= RECORD EXTRACTS =
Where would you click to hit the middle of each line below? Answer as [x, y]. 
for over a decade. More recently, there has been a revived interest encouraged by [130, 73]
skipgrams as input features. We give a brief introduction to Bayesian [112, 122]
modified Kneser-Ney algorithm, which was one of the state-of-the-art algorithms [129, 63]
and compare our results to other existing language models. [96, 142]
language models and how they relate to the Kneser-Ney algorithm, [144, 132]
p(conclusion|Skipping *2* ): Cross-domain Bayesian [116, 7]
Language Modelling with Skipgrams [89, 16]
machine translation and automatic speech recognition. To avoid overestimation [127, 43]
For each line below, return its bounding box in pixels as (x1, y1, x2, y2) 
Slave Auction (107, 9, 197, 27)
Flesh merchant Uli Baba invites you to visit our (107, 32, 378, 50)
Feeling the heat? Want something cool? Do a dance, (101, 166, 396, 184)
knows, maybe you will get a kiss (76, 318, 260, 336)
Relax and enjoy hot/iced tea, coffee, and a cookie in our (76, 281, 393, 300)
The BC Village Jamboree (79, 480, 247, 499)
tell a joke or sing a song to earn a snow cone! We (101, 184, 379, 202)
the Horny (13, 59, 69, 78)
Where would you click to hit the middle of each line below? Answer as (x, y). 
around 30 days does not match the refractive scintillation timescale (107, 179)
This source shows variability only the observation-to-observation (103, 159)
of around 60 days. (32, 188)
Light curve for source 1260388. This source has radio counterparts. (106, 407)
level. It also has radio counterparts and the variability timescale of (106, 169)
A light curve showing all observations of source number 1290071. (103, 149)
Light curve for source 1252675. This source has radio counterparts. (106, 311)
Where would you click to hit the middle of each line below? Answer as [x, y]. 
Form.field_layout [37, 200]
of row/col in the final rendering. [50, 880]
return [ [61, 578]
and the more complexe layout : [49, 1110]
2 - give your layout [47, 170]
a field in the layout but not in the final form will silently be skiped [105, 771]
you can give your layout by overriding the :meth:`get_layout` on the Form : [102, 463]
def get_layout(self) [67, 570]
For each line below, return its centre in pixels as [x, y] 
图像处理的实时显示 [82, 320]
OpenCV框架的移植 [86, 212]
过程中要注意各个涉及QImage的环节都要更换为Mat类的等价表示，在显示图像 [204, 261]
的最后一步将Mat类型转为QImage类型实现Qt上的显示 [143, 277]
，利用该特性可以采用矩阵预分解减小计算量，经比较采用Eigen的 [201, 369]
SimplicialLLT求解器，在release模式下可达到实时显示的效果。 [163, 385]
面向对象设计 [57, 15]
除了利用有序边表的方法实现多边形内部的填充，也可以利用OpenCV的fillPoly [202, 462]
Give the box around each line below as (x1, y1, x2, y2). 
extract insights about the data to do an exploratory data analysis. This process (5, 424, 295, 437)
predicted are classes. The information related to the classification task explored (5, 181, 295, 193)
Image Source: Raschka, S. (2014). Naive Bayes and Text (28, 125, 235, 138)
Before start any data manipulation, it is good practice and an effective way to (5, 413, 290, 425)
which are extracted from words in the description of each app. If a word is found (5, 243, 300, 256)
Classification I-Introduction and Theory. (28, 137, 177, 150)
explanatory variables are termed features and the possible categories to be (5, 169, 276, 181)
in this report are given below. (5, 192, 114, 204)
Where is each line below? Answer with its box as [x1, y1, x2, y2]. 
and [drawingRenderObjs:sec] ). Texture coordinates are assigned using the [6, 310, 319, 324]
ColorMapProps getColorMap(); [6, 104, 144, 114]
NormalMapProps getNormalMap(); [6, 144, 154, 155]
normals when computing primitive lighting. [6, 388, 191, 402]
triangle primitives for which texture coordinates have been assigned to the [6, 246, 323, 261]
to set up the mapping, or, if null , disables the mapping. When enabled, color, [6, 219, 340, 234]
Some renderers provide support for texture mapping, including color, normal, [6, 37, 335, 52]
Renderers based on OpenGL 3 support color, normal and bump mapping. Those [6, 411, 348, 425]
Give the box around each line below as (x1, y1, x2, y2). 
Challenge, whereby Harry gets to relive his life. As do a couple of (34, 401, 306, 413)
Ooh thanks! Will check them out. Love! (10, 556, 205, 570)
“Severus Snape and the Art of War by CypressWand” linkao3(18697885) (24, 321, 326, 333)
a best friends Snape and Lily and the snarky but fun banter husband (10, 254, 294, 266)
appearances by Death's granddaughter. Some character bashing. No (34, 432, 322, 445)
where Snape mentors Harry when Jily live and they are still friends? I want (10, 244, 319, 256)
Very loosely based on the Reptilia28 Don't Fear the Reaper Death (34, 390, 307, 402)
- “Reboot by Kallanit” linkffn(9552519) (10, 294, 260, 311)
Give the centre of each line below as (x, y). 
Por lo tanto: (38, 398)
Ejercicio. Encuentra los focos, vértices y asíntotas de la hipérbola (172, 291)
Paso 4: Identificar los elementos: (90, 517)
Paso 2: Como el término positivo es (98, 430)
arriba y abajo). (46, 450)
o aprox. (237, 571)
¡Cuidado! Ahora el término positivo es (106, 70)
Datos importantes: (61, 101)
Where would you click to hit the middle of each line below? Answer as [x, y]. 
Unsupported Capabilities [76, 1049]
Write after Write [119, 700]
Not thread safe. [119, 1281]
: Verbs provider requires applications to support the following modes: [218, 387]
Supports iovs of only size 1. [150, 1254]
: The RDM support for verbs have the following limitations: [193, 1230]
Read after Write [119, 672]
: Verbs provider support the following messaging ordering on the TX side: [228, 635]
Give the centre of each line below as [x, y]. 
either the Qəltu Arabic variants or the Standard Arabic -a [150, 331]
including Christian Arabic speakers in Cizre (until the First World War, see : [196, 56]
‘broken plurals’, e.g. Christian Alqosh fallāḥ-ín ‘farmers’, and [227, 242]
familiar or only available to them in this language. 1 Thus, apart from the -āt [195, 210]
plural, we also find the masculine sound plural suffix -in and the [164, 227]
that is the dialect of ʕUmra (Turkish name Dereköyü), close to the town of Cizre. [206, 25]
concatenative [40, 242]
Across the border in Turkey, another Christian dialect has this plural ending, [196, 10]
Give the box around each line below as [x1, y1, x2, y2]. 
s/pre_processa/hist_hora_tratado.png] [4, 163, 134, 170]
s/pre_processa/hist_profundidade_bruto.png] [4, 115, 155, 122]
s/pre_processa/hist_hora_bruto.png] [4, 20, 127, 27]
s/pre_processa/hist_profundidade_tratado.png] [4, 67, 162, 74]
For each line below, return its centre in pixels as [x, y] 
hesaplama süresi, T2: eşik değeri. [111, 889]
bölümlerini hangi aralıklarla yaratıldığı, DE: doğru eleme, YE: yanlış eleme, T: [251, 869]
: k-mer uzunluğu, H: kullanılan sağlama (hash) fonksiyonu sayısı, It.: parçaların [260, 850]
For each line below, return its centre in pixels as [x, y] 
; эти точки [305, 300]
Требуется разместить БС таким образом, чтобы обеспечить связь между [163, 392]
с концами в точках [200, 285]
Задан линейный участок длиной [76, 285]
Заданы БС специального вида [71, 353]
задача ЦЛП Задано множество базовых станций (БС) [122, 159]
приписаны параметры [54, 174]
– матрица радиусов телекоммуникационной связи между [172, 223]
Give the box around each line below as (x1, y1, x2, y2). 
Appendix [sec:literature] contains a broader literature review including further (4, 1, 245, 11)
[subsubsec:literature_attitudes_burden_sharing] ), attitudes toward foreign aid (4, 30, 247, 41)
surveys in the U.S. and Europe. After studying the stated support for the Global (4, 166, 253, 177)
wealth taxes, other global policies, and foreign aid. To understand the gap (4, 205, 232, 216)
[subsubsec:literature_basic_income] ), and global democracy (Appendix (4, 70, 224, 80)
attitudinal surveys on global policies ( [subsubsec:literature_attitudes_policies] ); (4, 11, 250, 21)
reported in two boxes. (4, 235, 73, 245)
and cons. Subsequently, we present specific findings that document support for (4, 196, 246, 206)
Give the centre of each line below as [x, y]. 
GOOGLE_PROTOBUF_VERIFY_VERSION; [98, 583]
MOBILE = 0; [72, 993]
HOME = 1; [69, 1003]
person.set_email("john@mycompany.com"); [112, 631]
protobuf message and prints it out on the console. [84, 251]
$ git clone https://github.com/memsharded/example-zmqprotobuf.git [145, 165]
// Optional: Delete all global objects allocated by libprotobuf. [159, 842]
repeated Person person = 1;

= WHAT YOU WILL DO =
Could you count the lines in the entries that hold the word "including"? Only the number is wanted.

= WORKED SOLUTION =
3